> [EXERCISE REQUIREMENTS] Would you retype exactly the lines below, starting with the one that has "INSTALLED_APPS = [ (42, 72, 108, 80)" and going on through the one that has "uLong size_file_comment (5, 231, 101, 244)", with no pictures and nothing else?

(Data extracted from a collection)

__________________________________________________

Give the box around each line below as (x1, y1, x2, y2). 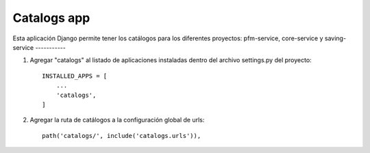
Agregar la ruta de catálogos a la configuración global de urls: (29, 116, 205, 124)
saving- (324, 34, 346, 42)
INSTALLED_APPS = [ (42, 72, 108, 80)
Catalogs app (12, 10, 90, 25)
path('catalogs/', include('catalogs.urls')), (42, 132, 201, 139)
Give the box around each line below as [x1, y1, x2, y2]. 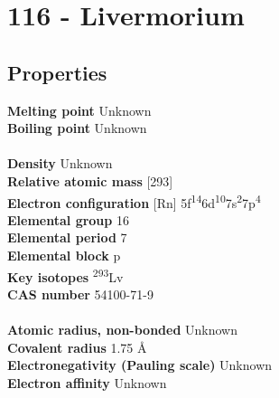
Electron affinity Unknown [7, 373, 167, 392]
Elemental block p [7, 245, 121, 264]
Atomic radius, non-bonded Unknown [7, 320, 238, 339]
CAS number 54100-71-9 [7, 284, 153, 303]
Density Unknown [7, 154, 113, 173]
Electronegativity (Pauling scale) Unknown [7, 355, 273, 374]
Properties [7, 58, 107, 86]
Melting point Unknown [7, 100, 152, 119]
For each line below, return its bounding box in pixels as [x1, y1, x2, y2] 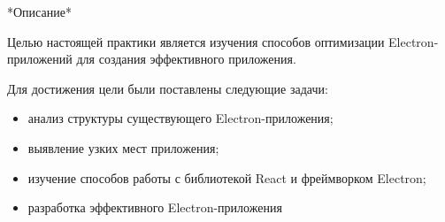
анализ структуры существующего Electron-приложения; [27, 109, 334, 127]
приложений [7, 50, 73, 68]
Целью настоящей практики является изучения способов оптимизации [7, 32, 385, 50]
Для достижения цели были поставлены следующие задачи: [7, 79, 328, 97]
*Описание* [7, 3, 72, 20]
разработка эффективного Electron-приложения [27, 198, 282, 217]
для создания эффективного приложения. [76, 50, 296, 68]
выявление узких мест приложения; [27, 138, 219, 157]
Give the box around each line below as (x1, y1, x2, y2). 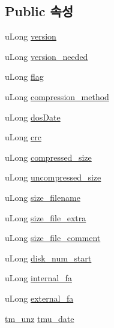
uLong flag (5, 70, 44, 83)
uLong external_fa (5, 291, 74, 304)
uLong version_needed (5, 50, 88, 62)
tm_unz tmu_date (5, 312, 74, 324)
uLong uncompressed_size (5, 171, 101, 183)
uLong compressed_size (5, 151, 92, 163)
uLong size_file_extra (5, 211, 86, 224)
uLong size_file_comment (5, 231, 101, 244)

__________________________________________________

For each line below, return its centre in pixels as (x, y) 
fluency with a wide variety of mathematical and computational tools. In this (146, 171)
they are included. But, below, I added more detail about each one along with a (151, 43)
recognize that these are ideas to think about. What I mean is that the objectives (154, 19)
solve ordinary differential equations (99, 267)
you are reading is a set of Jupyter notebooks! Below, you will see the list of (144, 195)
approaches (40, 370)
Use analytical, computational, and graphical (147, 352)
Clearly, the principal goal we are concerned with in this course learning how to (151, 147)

__________________________________________________

> [COMPLETED EXERCISE]
INSTALLED_APPS = [ (42, 72, 108, 80)
Catalogs app (12, 10, 90, 25)
path('catalogs/', include('catalogs.urls')), (42, 132, 201, 139)
Give the box around each line below as [x1, y1, x2, y2]. 
Electron affinity Unknown [7, 373, 167, 392]
Elemental block p [7, 245, 121, 264]
Atomic radius, non-bonded Unknown [7, 320, 238, 339]
CAS number 54100-71-9 [7, 284, 153, 303]
Density Unknown [7, 154, 113, 173]
Electronegativity (Pauling scale) Unknown [7, 355, 273, 374]
Properties [7, 58, 107, 86]
Melting point Unknown [7, 100, 152, 119]
For each line below, return its bounding box in pixels as [x1, y1, x2, y2] 
анализ структуры существующего Electron-приложения; [27, 109, 334, 127]
приложений [7, 50, 73, 68]
Целью настоящей практики является изучения способов оптимизации [7, 32, 385, 50]
Для достижения цели были поставлены следующие задачи: [7, 79, 328, 97]
*Описание* [7, 3, 72, 20]
разработка эффективного Electron-приложения [27, 198, 282, 217]
для создания эффективного приложения. [76, 50, 296, 68]
выявление узких мест приложения; [27, 138, 219, 157]
Give the box around each line below as (x1, y1, x2, y2). 
uLong flag (5, 70, 44, 83)
uLong external_fa (5, 291, 74, 304)
uLong version_needed (5, 50, 88, 62)
tm_unz tmu_date (5, 312, 74, 324)
uLong uncompressed_size (5, 171, 101, 183)
uLong compressed_size (5, 151, 92, 163)
uLong size_file_extra (5, 211, 86, 224)
uLong size_file_comment (5, 231, 101, 244)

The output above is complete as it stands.